Back in May, writer Jun Wu told in her blog how Perl excels at text manipulation. She often uses it to tidy data sets, a necessity as data is often collected with variations and cleaning it up before use is a necessity. She goes through many one-liners which help make that easy.
Having old reliables is my key to success. Ever since I learned Perl during the dot com bubble, I knew that I was forever beholden to its powers to transform.
You heard me. Freedom is the word here with Perl.
When I'm coding freely at home on my fun data science project, I rely on it to clean up my data.
In the real world, data is often collected with loads of variations. Unless you are using someone's "clean" dataset, you better learn to clean that data real fast.
(Score: 0) by Anonymous Coward on Friday September 20 2019, @05:53AM (2 children)
I find grep and sed incredibly useful and intuitive, while never quite grokking awk. Don't know why.
(Score: 0) by Anonymous Coward on Friday September 20 2019, @08:57AM (1 child)

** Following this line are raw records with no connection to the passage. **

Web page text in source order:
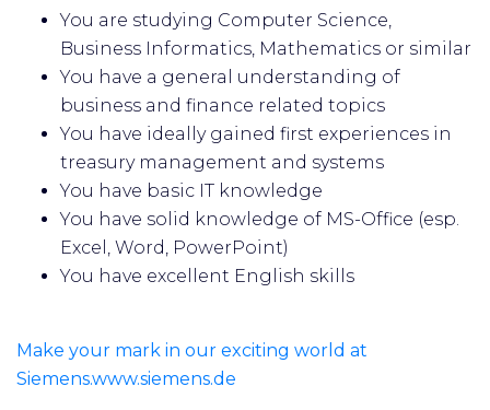
You are studying Computer Science,
Business Informatics, Mathematics or similar
You have a general understanding of
business and finance related topics
You have ideally gained first experiences in
treasury management and systems
You have basic IT knowledge
You have solid knowledge of MS-Office (esp.
Excel, Word, PowerPoint)
You have excellent English skills
Make your mark in our exciting world at
Siemens.www.siemens.de

Because awk is for parsing of stuff, especially column oriented documents. If you want 5th column of something, for example. But if you don't deal with column data, then you probably would never need awk.
(Score: 0) by Anonymous Coward on Friday September 20 2019, @11:00AM
Awk is really good at stuff you would normally have to pipe sed and grep for, you can use one simple awk statement. It also has some formatting capabilities so I like to use it when writing shell functions.